Starting at the top line, print the entries below exactly as they are and skip every picture.

┌──

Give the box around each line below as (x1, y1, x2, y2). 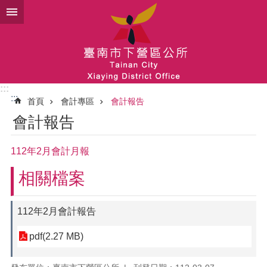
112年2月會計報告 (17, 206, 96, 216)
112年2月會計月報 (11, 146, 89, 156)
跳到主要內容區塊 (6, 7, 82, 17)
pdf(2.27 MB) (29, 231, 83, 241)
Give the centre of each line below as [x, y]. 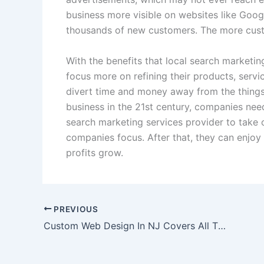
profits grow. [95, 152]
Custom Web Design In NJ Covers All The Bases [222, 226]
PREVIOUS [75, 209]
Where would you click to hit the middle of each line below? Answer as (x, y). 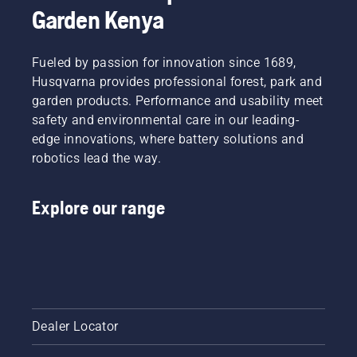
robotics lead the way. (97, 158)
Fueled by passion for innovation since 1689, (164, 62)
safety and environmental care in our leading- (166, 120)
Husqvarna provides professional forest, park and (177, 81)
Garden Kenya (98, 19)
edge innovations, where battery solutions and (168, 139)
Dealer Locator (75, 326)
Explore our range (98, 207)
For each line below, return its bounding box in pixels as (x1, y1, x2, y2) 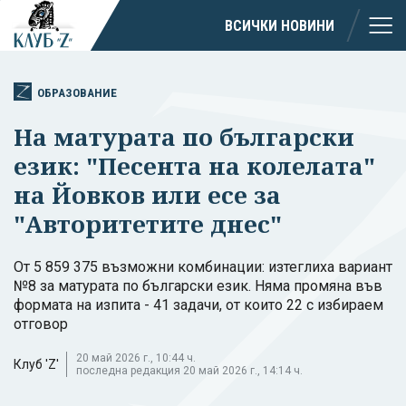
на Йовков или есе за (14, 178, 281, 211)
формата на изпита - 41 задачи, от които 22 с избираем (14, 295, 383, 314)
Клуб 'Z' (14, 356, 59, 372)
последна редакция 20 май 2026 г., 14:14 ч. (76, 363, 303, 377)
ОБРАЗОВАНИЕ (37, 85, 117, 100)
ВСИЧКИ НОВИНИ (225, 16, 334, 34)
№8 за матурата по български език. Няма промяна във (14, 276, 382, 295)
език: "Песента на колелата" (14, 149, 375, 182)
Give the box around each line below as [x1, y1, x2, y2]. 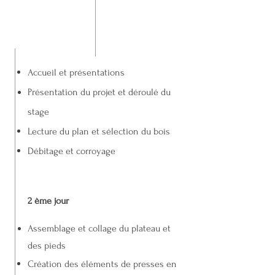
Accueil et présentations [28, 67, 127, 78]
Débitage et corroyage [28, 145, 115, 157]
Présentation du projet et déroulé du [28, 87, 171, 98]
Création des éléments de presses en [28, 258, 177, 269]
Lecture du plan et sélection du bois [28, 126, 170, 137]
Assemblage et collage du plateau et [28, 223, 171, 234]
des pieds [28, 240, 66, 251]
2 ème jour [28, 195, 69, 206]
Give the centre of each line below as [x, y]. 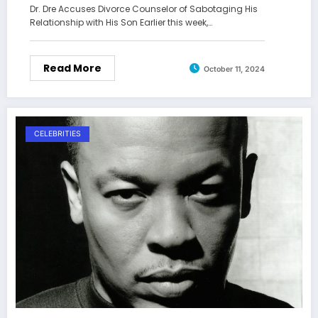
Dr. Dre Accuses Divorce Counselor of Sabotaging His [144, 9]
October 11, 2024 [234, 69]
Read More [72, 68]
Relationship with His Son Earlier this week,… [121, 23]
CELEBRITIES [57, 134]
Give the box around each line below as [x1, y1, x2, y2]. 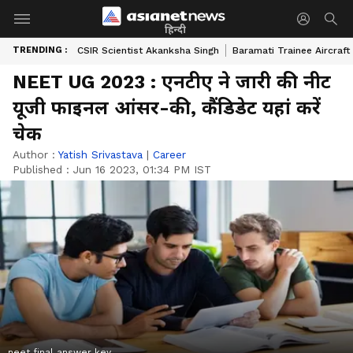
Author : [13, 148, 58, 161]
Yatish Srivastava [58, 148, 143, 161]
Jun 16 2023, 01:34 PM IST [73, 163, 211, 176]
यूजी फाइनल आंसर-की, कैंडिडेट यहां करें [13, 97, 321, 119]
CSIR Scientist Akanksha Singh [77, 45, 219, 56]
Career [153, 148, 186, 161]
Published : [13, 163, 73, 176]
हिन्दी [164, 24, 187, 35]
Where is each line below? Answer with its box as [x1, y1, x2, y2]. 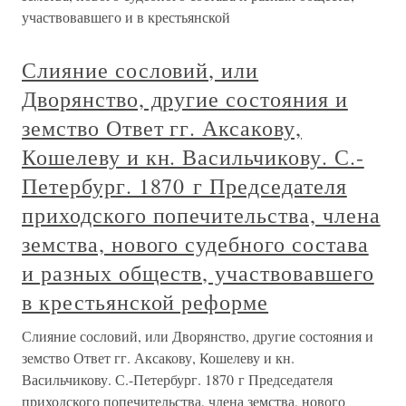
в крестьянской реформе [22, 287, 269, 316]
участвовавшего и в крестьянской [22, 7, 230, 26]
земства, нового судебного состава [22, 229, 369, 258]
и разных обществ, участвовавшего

└──

■ **Answer**
Give the box around each line below as (x1, y1, x2, y2). 
112年2月會計報告 (17, 206, 96, 216)
112年2月會計月報 (11, 146, 89, 156)
跳到主要內容區塊 (6, 7, 82, 17)
pdf(2.27 MB) (29, 231, 83, 241)
Give the centre of each line below as [x, y]. 
profits grow. [95, 152]
Custom Web Design In NJ Covers All The Bases [222, 226]
PREVIOUS [75, 209]
Where would you click to hit the middle of each line below? Answer as (x, y). 
robotics lead the way. (97, 158)
Fueled by passion for innovation since 1689, (164, 62)
safety and environmental care in our leading- (166, 120)
Husqvarna provides professional forest, park and (177, 81)
Garden Kenya (98, 19)
edge innovations, where battery solutions and (168, 139)
Dealer Locator (75, 326)
Explore our range (98, 207)
For each line below, return its bounding box in pixels as (x1, y1, x2, y2) 
на Йовков или есе за (14, 178, 281, 211)
формата на изпита - 41 задачи, от които 22 с избираем (14, 295, 383, 314)
Клуб 'Z' (14, 356, 59, 372)
последна редакция 20 май 2026 г., 14:14 ч. (76, 363, 303, 377)
ОБРАЗОВАНИЕ (37, 85, 117, 100)
ВСИЧКИ НОВИНИ (225, 16, 334, 34)
№8 за матурата по български език. Няма промяна във (14, 276, 382, 295)
език: "Песента на колелата" (14, 149, 375, 182)
Give the box around each line below as [x1, y1, x2, y2]. 
Accueil et présentations [28, 67, 127, 78]
Débitage et corroyage [28, 145, 115, 157]
Présentation du projet et déroulé du [28, 87, 171, 98]
Création des éléments de presses en [28, 258, 177, 269]
Lecture du plan et sélection du bois [28, 126, 170, 137]
Assemblage et collage du plateau et [28, 223, 171, 234]
des pieds [28, 240, 66, 251]
2 ème jour [28, 195, 69, 206]
Give the centre of each line below as [x, y]. 
Dr. Dre Accuses Divorce Counselor of Sabotaging His [144, 9]
October 11, 2024 [234, 69]
Read More [72, 68]
Relationship with His Son Earlier this week,… [121, 23]
CELEBRITIES [57, 134]
Give the box around each line below as [x1, y1, x2, y2]. 
Author : [13, 148, 58, 161]
Yatish Srivastava [58, 148, 143, 161]
Jun 16 2023, 01:34 PM IST [73, 163, 211, 176]
यूजी फाइनल आंसर-की, कैंडिडेट यहां करें [13, 97, 321, 119]
CSIR Scientist Akanksha Singh [77, 45, 219, 56]
Career [153, 148, 186, 161]
Published : [13, 163, 73, 176]
हिन्दी [164, 24, 187, 35]
Where is each line below? Answer with its box as [x1, y1, x2, y2]. 
в крестьянской реформе [22, 287, 269, 316]
участвовавшего и в крестьянской [22, 7, 230, 26]
земства, нового судебного состава [22, 229, 369, 258]
и разных обществ, участвовавшего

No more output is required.